Maria Sharapova è forse il caso di maggior successo negli ultimi 25 anni di una carriera nata così presto (a 16 anni) e poi durata nel corso del tempo malgrado, anche, i diversi infortuni gravi. Martina Hingis è quella che ha avuto il rendimento migliore, ma in un momento in cui il tennis era molto diverso da quello attuale. La testimonianza di questo è che al di là del quasi Grande Slam nel 1997 si è imposta “solo” a Melbourne. Qui si ricollega tutto, o quasi, al dominio portato nel tour dalle Williams con i primi successi proprio tra 1998 e 1999: la forza fisica, la potenza atletica e le indubbie qualità tennistiche hanno dato loro un vantaggio enorme rispetto a tutte le altre e la stessa Hingis, bravissima e inappuntabile, non ha trovato le contromisure perdendo il tempo e l’anticipo sulla palla, indietreggiando e faticando sempre più nel contrastare una nuova filosofia di gioco che avrebbe poi dato luogo a un cambio radicale nel modo di vivere e di allenarsi delle tenniste che si sono succedute, sempre alla ricerca di nuovi metodi per colmare il gap. Qualcuna ci riuscì, come per esempio Kim Clijsters e Justine Henin, ma era per lo più qualcosa riservato alle poche elette divenute parte delle pagine più importanti della storia del tennis del 2000.

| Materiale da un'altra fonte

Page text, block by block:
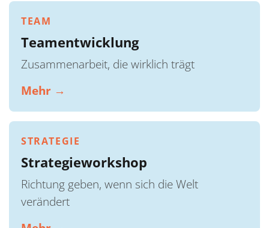
TEAM
Teamentwicklung
Zusammenarbeit, die wirklich trägt
Mehr →
STRATEGIE
Strategieworkshop
Richtung geben, wenn sich die Welt
verändert
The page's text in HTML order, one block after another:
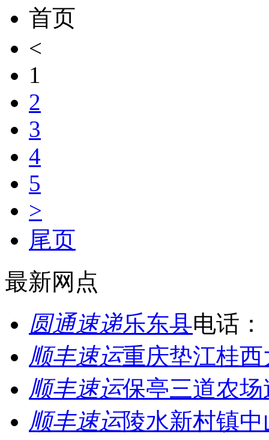
首页
<
1
2
3
4
5
>
尾页
最新网点
圆通速递乐东县电话：
顺丰速运重庆垫江桂
顺丰速运保亭三道农
顺丰速运陵水新村镇
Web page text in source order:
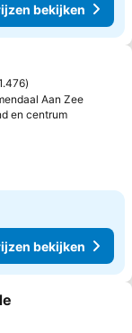
bekijken
favorieten
Aan Zee
en centrum
bekijken
favorieten
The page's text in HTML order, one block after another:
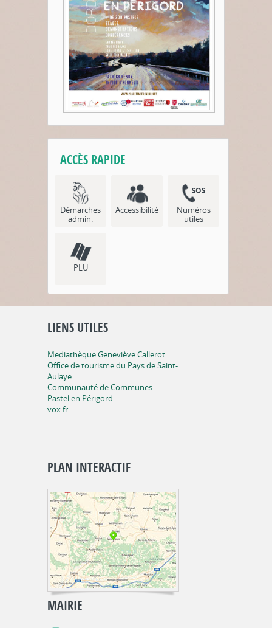
ACCÈS RAPIDE
Démarches
admin.
Accessibilité
Numéros
utiles
PLU
LIENS UTILES
Mediathèque Geneviève Callerot
Office de tourisme du Pays de Saint-
Aulaye
Communauté de Communes
Pastel en Périgord
vox.fr
PLAN INTERACTIF
MAIRIE
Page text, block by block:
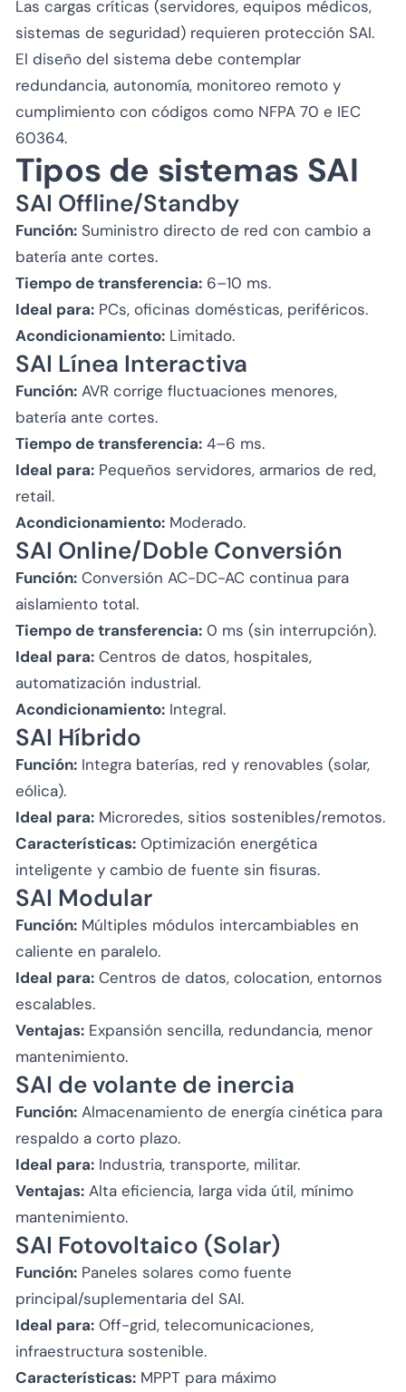
Las cargas críticas (servidores, equipos médicos,
sistemas de seguridad) requieren protección SAI.
El diseño del sistema debe contemplar
redundancia, autonomía, monitoreo remoto y
cumplimiento con códigos como NFPA 70 e IEC
60364.
Tipos de sistemas SAI
SAI Offline/Standby
Función: Suministro directo de red con cambio a
batería ante cortes.
Tiempo de transferencia: 6–10 ms.
Ideal para: PCs, oficinas domésticas, periféricos.
Acondicionamiento: Limitado.
SAI Línea Interactiva
Función: AVR corrige fluctuaciones menores,
batería ante cortes.
Tiempo de transferencia: 4–6 ms.
Ideal para: Pequeños servidores, armarios de red,
retail.
Acondicionamiento: Moderado.
SAI Online/Doble Conversión
Función: Conversión AC-DC-AC continua para
aislamiento total.
Tiempo de transferencia: 0 ms (sin interrupción).
Ideal para: Centros de datos, hospitales,
automatización industrial.
Acondicionamiento: Integral.
SAI Híbrido
Función: Integra baterías, red y renovables (solar,
eólica).
Ideal para: Microredes, sitios sostenibles/remotos.
Características: Optimización energética
inteligente y cambio de fuente sin fisuras.
SAI Modular
Función: Múltiples módulos intercambiables en
caliente en paralelo.
Ideal para: Centros de datos, colocation, entornos
escalables.
Ventajas: Expansión sencilla, redundancia, menor
mantenimiento.
SAI de volante de inercia
Función: Almacenamiento de energía cinética para
respaldo a corto plazo.
Ideal para: Industria, transporte, militar.
Ventajas: Alta eficiencia, larga vida útil, mínimo
mantenimiento.
SAI Fotovoltaico (Solar)
Función: Paneles solares como fuente
principal/suplementaria del SAI.
Ideal para: Off-grid, telecomunicaciones,
infraestructura sostenible.
Características: MPPT para máximo
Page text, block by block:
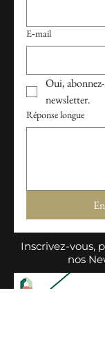
E‑mail
Oui,
newsletter.
Réponse longue
Inscrivez-vous,
nos
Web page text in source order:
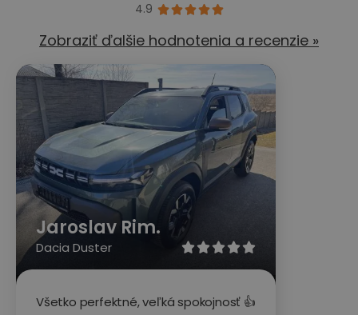
4.9 
Zobraziť ďalšie hodnotenia a recenzie »

Jaroslav Rim.
Dacia Duster
Všetko perfektné, veľká spokojnosť 👍
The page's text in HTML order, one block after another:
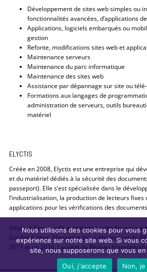
Développement de sites web simples ou
fonctionnalités avancées, d’applications
Applications, logiciels embarqués ou
gestion
Refonte, modifications sites web et
Maintenance serveurs
Maintenance du parc informatique
Maintenance des sites web
Assistance par dépannage sur site ou
Formations aux langages de
administration de serveurs, outils
matériel
ELYCTIS
Créée en 2008, Elyctis est une entreprise qui
et du matériel dédiés à la sécurité des
passeport). Elle s’est spécialisée dans le
l’industrialisation, la production de lecteurs fixes
applications pour les vérifications des
Située à Pertuis elle a également des bureaux à
Son fondateur, Alexandre Joly a été lauréat du
2011 et en 2016, Lauréat du Réseau
Nous utilisons des cookies pour vous
expérience sur notre site web. Si vous
site, nous supposerons que vous
Oui, j'accepte
Non,
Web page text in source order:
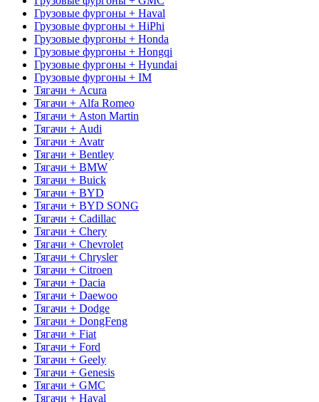
Грузовые фургоны + Haval
Грузовые фургоны + HiPhi
Грузовые фургоны + Honda
Грузовые фургоны + Hongqi
Грузовые фургоны + Hyundai
Грузовые фургоны + IM
Тягачи + Acura
Тягачи + Alfa Romeo
Тягачи + Aston Martin
Тягачи + Audi
Тягачи + Avatr
Тягачи + Bentley
Тягачи + BMW
Тягачи + Buick
Тягачи + BYD
Тягачи + BYD SONG
Тягачи + Cadillac
Тягачи + Chery
Тягачи + Chevrolet
Тягачи + Chrysler
Тягачи + Citroen
Тягачи + Dacia
Тягачи + Daewoo
Тягачи + Dodge
Тягачи + DongFeng
Тягачи + Fiat
Тягачи + Ford
Тягачи + Geely
Тягачи + Genesis
Тягачи + GMC
Тягачи + Haval
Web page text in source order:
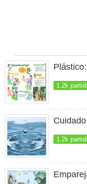
1.2k
1.2k
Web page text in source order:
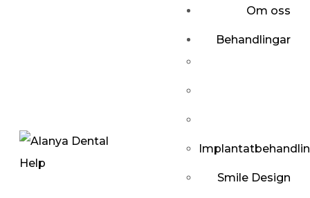
Om oss
Behandlingar
Smile Design
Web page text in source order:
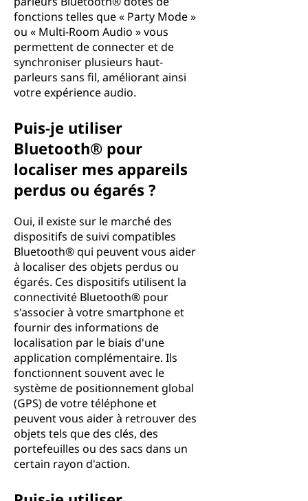
fonctions telles que « Party Mode »
ou « Multi-Room Audio » vous
permettent de connecter et de
synchroniser plusieurs haut-
parleurs sans fil, améliorant ainsi
votre expérience audio.
Puis-je utiliser
Bluetooth® pour
localiser mes appareils
perdus ou égarés ?
Oui, il existe sur le marché des
dispositifs de suivi compatibles
Bluetooth® qui peuvent vous aider
à localiser des objets perdus ou
égarés. Ces dispositifs utilisent la
connectivité Bluetooth® pour
s'associer à votre smartphone et
fournir des informations de
localisation par le biais d'une
application complémentaire. Ils
fonctionnent souvent avec le
système de positionnement global
(GPS) de votre téléphone et
peuvent vous aider à retrouver des
objets tels que des clés, des
portefeuilles ou des sacs dans un
certain rayon d'action.
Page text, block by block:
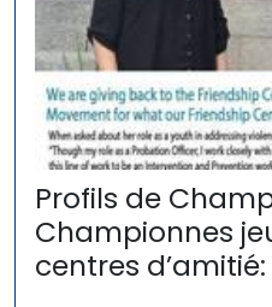
Profils de
Championnes
centres
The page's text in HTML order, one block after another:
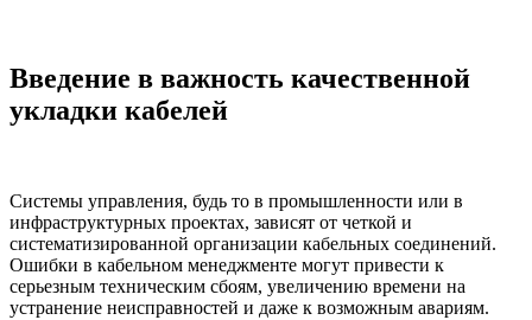
Введение в важность качественной
укладки кабелей
Системы управления, будь то в промышленности или в
инфраструктурных проектах, зависят от четкой и
систематизированной организации кабельных соединений.
Ошибки в кабельном менеджменте могут привести к
серьезным техническим сбоям, увеличению времени на
устранение неисправностей и даже к возможным авариям.
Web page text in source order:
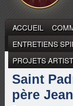
ACCUEIL
ENTRETIENS
PROJETS
MYSTIQUES
Saint
père
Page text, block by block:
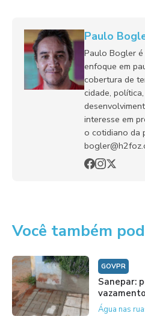
Paulo
Paulo Bogler é
enfoque em
cobertura de
cidade,
interesse em
o cotidiano da
Você também
GOVPR
Sanepar:
Água nas
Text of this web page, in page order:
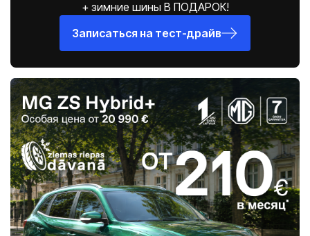
+ зимние шины В ПОДАРОК!
Записаться на тест-драйв
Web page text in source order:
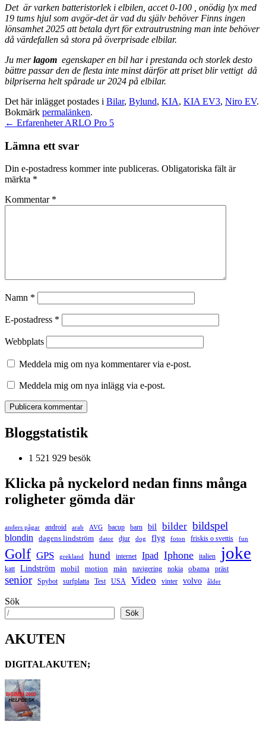
Det är varken batteristorlek i elbilen, accet 0-100 , onödig lyx med
19 tums hjul som avgör-det är vad du själv behöver Finns ingen
lönsamhet 2025 att betala dyrt för extrautrustning man inte behöver
då värdefallen så stora på överprisade elbilar.
Ju merlagom egenskaper en bil har i prestanda och storlek desto
bättre passar den de flesta inte minst därför att priset blir vettigt då
bilpriserna helt spårade ur 2024 på elbilar.
Det här inlägget postades i Bilar, Bylund, KIA, KIA EV3, Niro EV.
Bokmärk permalänken.
Inläggsnavigering
← Erfarenheter ARLO Pro 5
Lämna ett svar
Din e-postadress kommer inte publiceras. Obligatoriska fält är
märkta *
Kommentar *
Namn *
E-postadress *
Webbplats
Meddela mig om nya kommentarer via e-post.
Meddela mig om nya inlägg via e-post.
Bloggstatistik
1 521 929 besök
Klicka på nyckelord nedan finns många
roligheter gömda där
anders pågar android arab AVG bacup barn bil bilder bildspel
blondin dagens lindström dator djur dog flyg foton friskis o svettis fun
Golf GPS grekland hund internet Ipad Iphone italien joke
katt Lindström mobil motion män navigering nokia obama präst
senior Spybot surfplatta Test USA Video vinter volvo ålder
Sök
Sök
AKUTEN
DIGITALAKUTEN;
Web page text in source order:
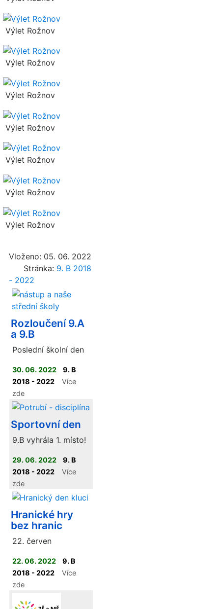
Výlet Rožnov
Výlet Rožnov
Výlet Rožnov
Výlet Rožnov
Výlet Rožnov
Výlet Rožnov
Výlet Rožnov
Vloženo: 05. 06. 2022
Stránka: 9. B 2018
- 2022
Rozloučení 9.A
a 9.B
Poslední školní den
30. 06. 2022
9. B
2018 - 2022
Více
zde
Sportovní den
9.B vyhrála 1. místo!
29. 06. 2022
9. B
2018 - 2022
Více
zde
Hranické hry
bez hranic
22. červen
22. 06. 2022
9. B
2018 - 2022
Více
zde
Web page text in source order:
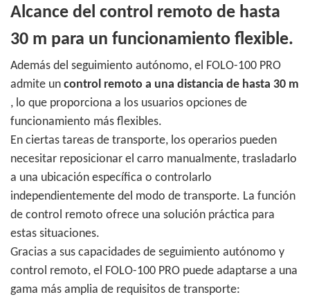
Alcance del control remoto de hasta
30 m para un funcionamiento flexible.
Además del seguimiento autónomo, el FOLO-100 PRO
admite un control remoto a una distancia de hasta 30 m
, lo que proporciona a los usuarios opciones de
funcionamiento más flexibles.
En ciertas tareas de transporte, los operarios pueden
necesitar reposicionar el carro manualmente, trasladarlo
a una ubicación específica o controlarlo
independientemente del modo de transporte. La función
de control remoto ofrece una solución práctica para
estas situaciones.
Gracias a sus capacidades de seguimiento autónomo y
control remoto, el FOLO-100 PRO puede adaptarse a una
gama más amplia de requisitos de transporte:
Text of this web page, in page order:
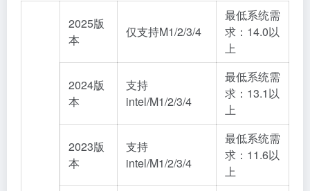
2025版
本
仅支持M1/2/3/4
最低系统需
求：14.0以
上
2024版
本
支持
intel/M1/2/3/4
最低系统需
求：13.1以
上
2023版
本
支持
intel/M1/2/3/4
最低系统需
求：11.6以
上
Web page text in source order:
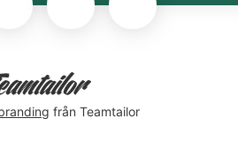
från Teamtailor

GAUFF, SERVE CRESCERE E FARE ESPERIENZE CON GRANDE TRANQUILLITÀ
Gauff è annunciata come qualcuna che può avere un percorso simile se non proprio cambiare il modo di giocare come ci sono riuscite le Williams. Bisognerebbe forse abbassare i toni perché ancora la ragazzina non ha quella superiorità tecnica così evidente e il fattore fisico, per quanto possa essere raffinato e perfezionato, da solo potrebbe non bastare. Andrà incontro a una generazione (quella indicativamente di giocatrici nate tra il 1996 e il 2000) già composta di protagoniste e di caratteri distintivi che le hanno portate in alto, bruciando il confronto con quella precedente (91/95) in cui le maggiori esponenti in termini di costanza (Simona Halep, Elina Svitolina e Karolina Pliskova) sono arrivate lassù solo tra i 22 e i 23 anni.
Bisognerebbe tenere a mente, più che il titolo a Linz, quello che è successo per esempio a New York. Talmente ricoperta di attenzioni e popolarità che dopo la vittoria in rimonta contro Anastasia Potapova gli organizzatori le hanno dato libertà di scelta per il campo in cui giocare al secondo turno, opzione che a malapena viene data ai big “veri” di entrambi i tabelloni. E dopo la pesante sconfitta contro Naomi Osaka, con 25.000 persone presenti sull’Arthur Ashe solo per lei in un match prime time della sessione serale, voleva correre a piangere nello spogliatoio. Ora forse si può capire ancor di più come mai la giapponese le la fermò per farle dire due parole al pubblico: non c’era voglia di umiliarla, o fare la finta carina, ma di spingerla ad affrontare il momento e a capire che non c’è nulla di male in tutto ciò che sta facendo. Ha 15 anni, ha appena cominciato a scrivere la sua storia. “Call me Coco” è pure azzeccato, ma ogni tanto bisogna anche fermarsi e capire che adesso serve la giusta misura delle cose e fare molta attenzione a una crescita che deve essere gestita con cura e lungimiranza.